◆ Problem details ◆
A verbatim printing of the entries that follow is needed; pictures must not appear in it.

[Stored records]
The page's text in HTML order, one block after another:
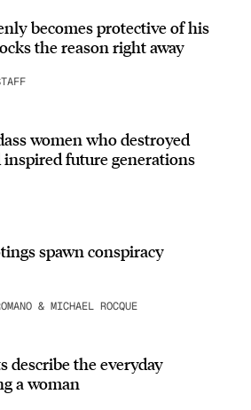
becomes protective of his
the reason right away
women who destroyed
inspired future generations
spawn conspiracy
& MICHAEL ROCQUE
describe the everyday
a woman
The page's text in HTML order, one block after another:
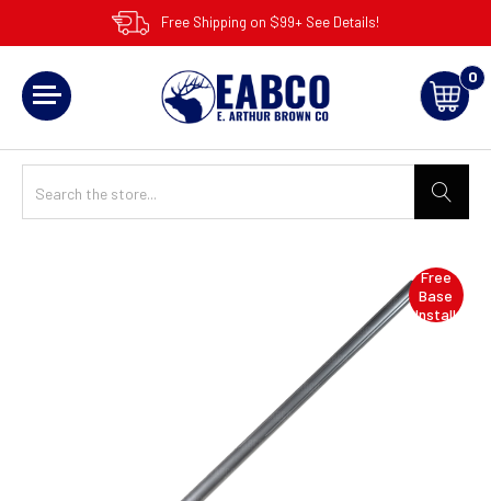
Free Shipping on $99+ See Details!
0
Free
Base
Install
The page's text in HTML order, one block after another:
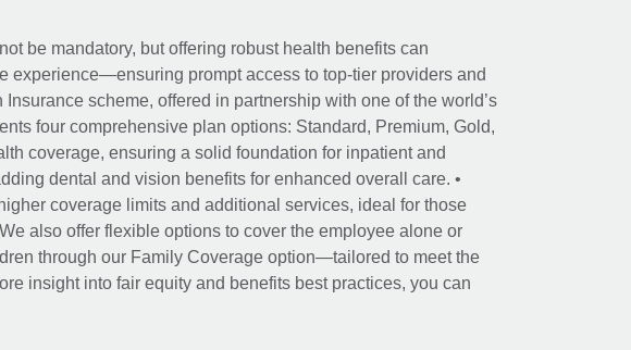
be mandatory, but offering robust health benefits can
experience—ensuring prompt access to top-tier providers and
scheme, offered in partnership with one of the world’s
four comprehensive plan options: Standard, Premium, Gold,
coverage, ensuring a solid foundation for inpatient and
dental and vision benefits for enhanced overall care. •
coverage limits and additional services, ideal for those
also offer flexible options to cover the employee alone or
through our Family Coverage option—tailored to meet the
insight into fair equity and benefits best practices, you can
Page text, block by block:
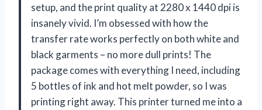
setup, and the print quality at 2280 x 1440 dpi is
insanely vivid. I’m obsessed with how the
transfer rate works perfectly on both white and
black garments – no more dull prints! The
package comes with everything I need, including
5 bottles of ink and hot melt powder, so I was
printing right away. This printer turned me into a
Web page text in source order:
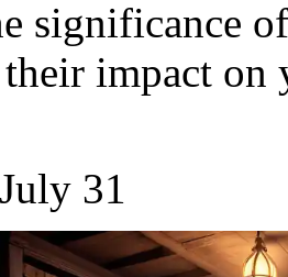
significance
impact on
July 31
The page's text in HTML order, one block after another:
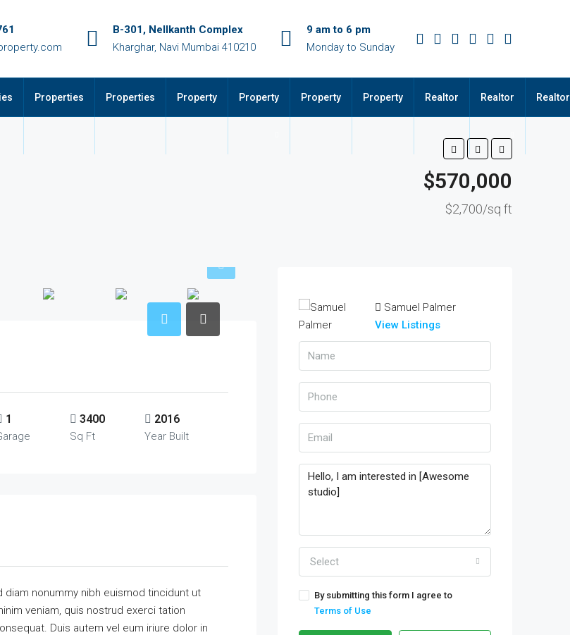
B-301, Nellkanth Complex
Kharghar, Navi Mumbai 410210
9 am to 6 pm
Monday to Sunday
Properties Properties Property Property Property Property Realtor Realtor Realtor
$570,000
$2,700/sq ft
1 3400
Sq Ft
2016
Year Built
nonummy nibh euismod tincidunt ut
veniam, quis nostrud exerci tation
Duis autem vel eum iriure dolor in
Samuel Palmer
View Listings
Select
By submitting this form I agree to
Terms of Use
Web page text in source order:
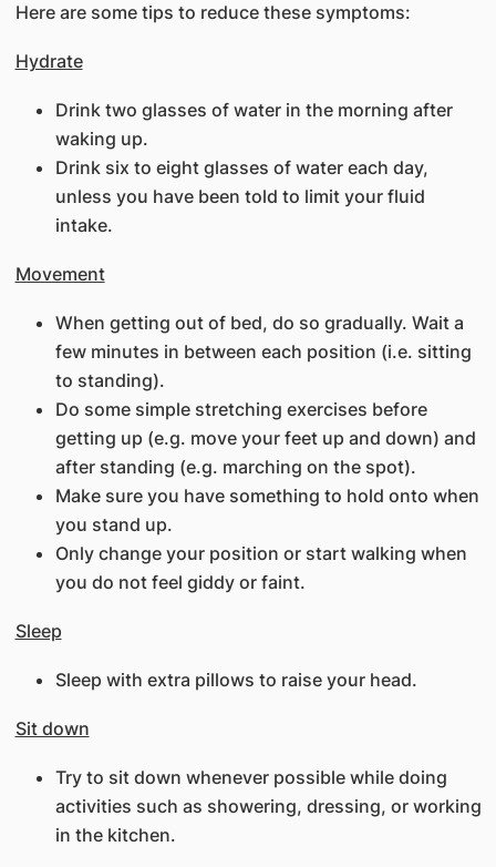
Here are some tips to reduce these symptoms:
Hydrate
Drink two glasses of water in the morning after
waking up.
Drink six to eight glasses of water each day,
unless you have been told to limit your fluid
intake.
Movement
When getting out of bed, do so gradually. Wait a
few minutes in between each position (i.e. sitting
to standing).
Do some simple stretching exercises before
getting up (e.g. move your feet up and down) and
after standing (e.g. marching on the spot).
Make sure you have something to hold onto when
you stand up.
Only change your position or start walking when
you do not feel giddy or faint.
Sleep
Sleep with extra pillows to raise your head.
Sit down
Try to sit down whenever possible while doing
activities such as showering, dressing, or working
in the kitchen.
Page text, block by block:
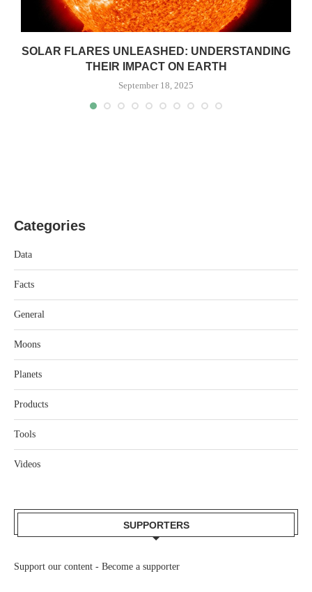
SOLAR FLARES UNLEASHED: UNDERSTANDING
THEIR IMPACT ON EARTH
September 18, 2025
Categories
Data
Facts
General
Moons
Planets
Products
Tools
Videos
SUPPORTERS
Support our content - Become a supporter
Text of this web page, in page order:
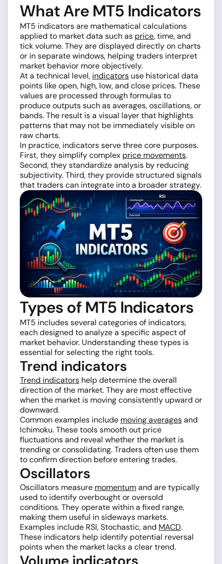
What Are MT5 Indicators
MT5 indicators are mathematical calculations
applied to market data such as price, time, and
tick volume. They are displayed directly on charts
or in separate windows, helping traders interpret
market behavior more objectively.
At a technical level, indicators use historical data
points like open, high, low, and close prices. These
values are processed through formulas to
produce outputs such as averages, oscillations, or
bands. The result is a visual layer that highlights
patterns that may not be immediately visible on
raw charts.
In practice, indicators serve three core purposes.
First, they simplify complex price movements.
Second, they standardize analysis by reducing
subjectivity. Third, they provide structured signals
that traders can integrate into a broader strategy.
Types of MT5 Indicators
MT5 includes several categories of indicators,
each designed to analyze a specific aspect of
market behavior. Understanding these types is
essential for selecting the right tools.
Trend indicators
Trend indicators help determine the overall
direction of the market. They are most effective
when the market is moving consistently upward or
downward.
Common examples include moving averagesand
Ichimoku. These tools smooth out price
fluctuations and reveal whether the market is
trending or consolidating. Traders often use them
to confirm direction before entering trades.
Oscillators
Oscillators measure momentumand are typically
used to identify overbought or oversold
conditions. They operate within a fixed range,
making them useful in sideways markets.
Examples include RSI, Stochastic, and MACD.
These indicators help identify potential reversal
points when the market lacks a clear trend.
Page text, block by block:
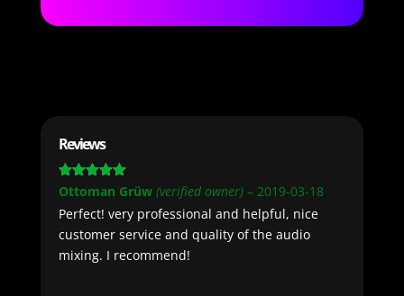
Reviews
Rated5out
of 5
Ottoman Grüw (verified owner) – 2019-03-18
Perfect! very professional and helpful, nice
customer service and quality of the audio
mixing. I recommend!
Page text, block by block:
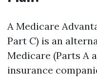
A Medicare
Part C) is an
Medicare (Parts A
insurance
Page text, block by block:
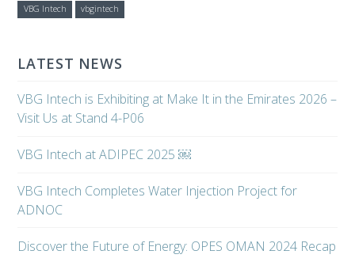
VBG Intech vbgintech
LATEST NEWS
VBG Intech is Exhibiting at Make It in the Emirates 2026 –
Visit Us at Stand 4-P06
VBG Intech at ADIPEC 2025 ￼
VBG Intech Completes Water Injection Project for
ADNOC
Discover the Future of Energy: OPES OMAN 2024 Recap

◆ Output ◆
The page's text in HTML order, one block after another:
becomes protective of his
the reason right away
women who destroyed
inspired future generations
spawn conspiracy
& MICHAEL ROCQUE
describe the everyday
a woman
The page's text in HTML order, one block after another:
Free Shipping on $99+ See Details!
0
Free
Base
Install
The page's text in HTML order, one block after another:
be mandatory, but offering robust health benefits can
experience—ensuring prompt access to top-tier providers and
scheme, offered in partnership with one of the world’s
four comprehensive plan options: Standard, Premium, Gold,
coverage, ensuring a solid foundation for inpatient and
dental and vision benefits for enhanced overall care. •
coverage limits and additional services, ideal for those
also offer flexible options to cover the employee alone or
through our Family Coverage option—tailored to meet the
insight into fair equity and benefits best practices, you can
Page text, block by block:
setup, and the print quality at 2280 x 1440 dpi is
insanely vivid. I’m obsessed with how the
transfer rate works perfectly on both white and
black garments – no more dull prints! The
package comes with everything I need, including
5 bottles of ink and hot melt powder, so I was
printing right away. This printer turned me into a
Web page text in source order:
significance
impact on
July 31
The page's text in HTML order, one block after another:
B-301, Nellkanth Complex
Kharghar, Navi Mumbai 410210
9 am to 6 pm
Monday to Sunday
Properties Properties Property Property Property Property Realtor Realtor Realtor
$570,000
$2,700/sq ft
1 3400
Sq Ft
2016
Year Built
nonummy nibh euismod tincidunt ut
veniam, quis nostrud exerci tation
Duis autem vel eum iriure dolor in
Samuel Palmer
View Listings
Select
By submitting this form I agree to
Terms of Use
Web page text in source order:
Here are some tips to reduce these symptoms:
Hydrate
Drink two glasses of water in the morning after
waking up.
Drink six to eight glasses of water each day,
unless you have been told to limit your fluid
intake.
Movement
When getting out of bed, do so gradually. Wait a
few minutes in between each position (i.e. sitting
to standing).
Do some simple stretching exercises before
getting up (e.g. move your feet up and down) and
after standing (e.g. marching on the spot).
Make sure you have something to hold onto when
you stand up.
Only change your position or start walking when
you do not feel giddy or faint.
Sleep
Sleep with extra pillows to raise your head.
Sit down
Try to sit down whenever possible while doing
activities such as showering, dressing, or working
in the kitchen.
Page text, block by block:
SOLAR FLARES UNLEASHED: UNDERSTANDING
THEIR IMPACT ON EARTH
September 18, 2025
Categories
Data
Facts
General
Moons
Planets
Products
Tools
Videos
SUPPORTERS
Support our content - Become a supporter
Text of this web page, in page order:
What Are MT5 Indicators
MT5 indicators are mathematical calculations
applied to market data such as price, time, and
tick volume. They are displayed directly on charts
or in separate windows, helping traders interpret
market behavior more objectively.
At a technical level, indicators use historical data
points like open, high, low, and close prices. These
values are processed through formulas to
produce outputs such as averages, oscillations, or
bands. The result is a visual layer that highlights
patterns that may not be immediately visible on
raw charts.
In practice, indicators serve three core purposes.
First, they simplify complex price movements.
Second, they standardize analysis by reducing
subjectivity. Third, they provide structured signals
that traders can integrate into a broader strategy.
Types of MT5 Indicators
MT5 includes several categories of indicators,
each designed to analyze a specific aspect of
market behavior. Understanding these types is
essential for selecting the right tools.
Trend indicators
Trend indicators help determine the overall
direction of the market. They are most effective
when the market is moving consistently upward or
downward.
Common examples include moving averagesand
Ichimoku. These tools smooth out price
fluctuations and reveal whether the market is
trending or consolidating. Traders often use them
to confirm direction before entering trades.
Oscillators
Oscillators measure momentumand are typically
used to identify overbought or oversold
conditions. They operate within a fixed range,
making them useful in sideways markets.
Examples include RSI, Stochastic, and MACD.
These indicators help identify potential reversal
points when the market lacks a clear trend.
Page text, block by block:
Reviews
Rated5out
of 5
Ottoman Grüw (verified owner) – 2019-03-18
Perfect! very professional and helpful, nice
customer service and quality of the audio
mixing. I recommend!
Page text, block by block:
A Medicare
Part C) is an
Medicare (Parts A
insurance
Page text, block by block:
VBG Intech vbgintech
LATEST NEWS
VBG Intech is Exhibiting at Make It in the Emirates 2026 –
Visit Us at Stand 4-P06
VBG Intech at ADIPEC 2025 
VBG Intech Completes Water Injection Project for
ADNOC
Discover the Future of Energy: OPES OMAN 2024 Recap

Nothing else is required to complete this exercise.